Briefs
Record revenues
SUEZ Canal revenues are expected to reach some $3 billion in 2004. The canal has benefited from increased traffic due to high oil prices over the past two years which have made it cheaper for ships to go through Suez than sail around South Africa.
Suez Canal Authority Chairman Ahmed Fadel told AP that the Canal has also benefited from the boom in global trade with China. The tonnage of ships passing through the Canal, going to, or coming from, China, grew 34 per cent in 2003, to reach nearly 53 million tonnes just under 10 per cent of the total annual tonnage of 549 million tonnes.
Only 2.1 per cent of the canals $2.6 billion in revenues for 2003 came from warships heading towards the conflict in Iraq, Fadel said.
So far this year, the canal has made $2.5 billion. In October alone, it netted a record- breaking $268 million.
The chairman said that the canal could sustain that kind of increased revenue if it widened its basin to take on bigger ships, and kept its fee structure competitive.
CASE up
THE CAIRO and Alexandria stock exchanges most active companies index (CASE30) recorded its highest ever level last week. Backed by active telecom and banking sector stocks, the CASE30 closed at 2336.4 points.
Led by Orascom Telecom (OT), the telecom sector contributed to the record performance with an increasing demand on shares. OT ended the session at LE218 in anticipation of the release of its results for the first nine months of the current fiscal year.
Expectations surrounding National Societé Generale Banks results also added to the markets positive mood, and pushed the entire banking sector forward.
Another contributor was Orascom Construction Industries (OCI), which cornered 14 per cent of overall market transactions during last weeks trading. OCIs investors were pleased with news that the company had acquired a 50 per cent stake in a Pakistani cement firm.
Launched in January 1998, the CASE comprises the markets 30 most active stocks
FEMIP experts verdict
THE DEVELOPMENT of water, sanitation and transportation services topped the agenda of some 100 experts who came together in late October for the second experts committee of the Facility for Euro- Mediterranean Investment and Partnership (FEMIP) in Amsterdam. The experts committee puts forward recommendations to FEMIPs ministerial committee, made up of the economy and finance ministers of EU and Mediterranean Partner Countries (MPCs).
The experts called for the creation of a Euro-Med Transport Network, and more private sector involvement in the management of water, sanitation and transport services.
Dutch Finance Minister Gerrit Zalm told participants that FEMIPs primary objective was developing a better business climate. The challenge is to reduce the cost of doing business through regulatory reforms that will enhance the quality of the investment climate. This can increase annual economic growth by up to two per cent.

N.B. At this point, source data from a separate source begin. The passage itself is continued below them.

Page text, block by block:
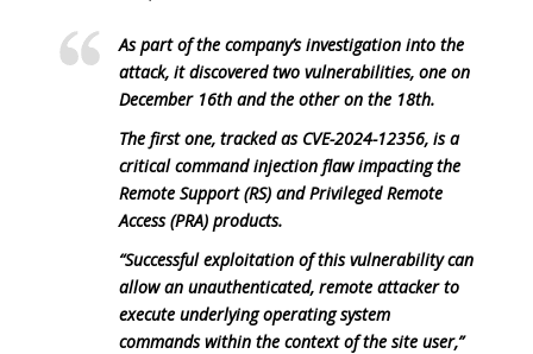
As part of the company’s investigation into the
attack, it discovered two vulnerabilities, one on
December 16th and the other on the 18th.
The first one, tracked as CVE-2024-12356, is a
critical command injection flaw impacting the
Remote Support (RS) and Privileged Remote
Access (PRA) products.
“Successful exploitation of this vulnerability can
allow an unauthenticated, remote attacker to
execute underlying operating system
commands within the context of the site user,”

One of the key prerequisites for sustainable growth, according to Philippe de Fontaine Vive, the European Investment Bank vice- president in charge of FEMIP, is the development and management of effective water resources. In the meantime, the financing of an expanded transport network, designed to strengthen economic, social and cultural ties between the two shores of the Mediterranean, represents a significant opportunity for cooperation between all the financial institutions active in the region, he said.

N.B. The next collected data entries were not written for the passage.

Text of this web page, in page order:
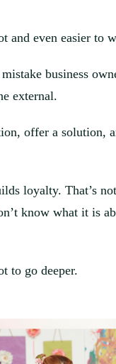
and even easier to
business
external.
offer a solution,
loyalty. That’s
know what it is
to go deeper.

FEMIPs lending in 2003 and 2004 was around 2 billion euros, of which some 50 per cent are for the private sector. Since 1995, out of a total of 11.5 billion euros of lending to MPCs, environmental lending amounted to some 2.4 billion euros (21 per cent of lending for this period). Half of that goes to water and sanitation. Lending for transport projects, meanwhile, also totalled 2.4 billion euro.
FEMIPs next ministerial meeting is scheduled for next year in Morocco.
Mobile gains
VERY FEW of the world's mobile operators can match the earning margins realised in the Middle East and North Africa (MENA) region. According to a new Pyramid Research report entitled Middle East & North Africa Mobile Benchmarks, profit margins for the region's mobile operators average nearly 60 per cent, with some reaching upwards of 80 per cent.
According to Pyramid Research analyst Jonas Lindblad, by 2008, there will be 100 million mobile subscribers in the region, up from the current 45 million, with five mobile operators exceeding $1 billion in revenue. Several operators in the MENA region have leveraged their market exclusivity by minimising costs through limited marketing and network maintenance.
However, Lindblad argues, "over the long term, competition will push margins towards the global average, as monopoly operators will have limited opportunity to keep their cost base at its currently low level."
Lindblad points out that the greatest "cost savings are realised through integrated fixed/ mobile operations," as almost all of MENA's top performers in terms of margins are integrated mobile/fixed incumbents.
The currently high profit margins imply huge room for further growth in terms of subscribers and revenue; in spite of the large number of licences recently issued, there are also more in the pipeline. "Several second- and third-licence operators will rise to the top of the region's mobile rankings," Lindblad said.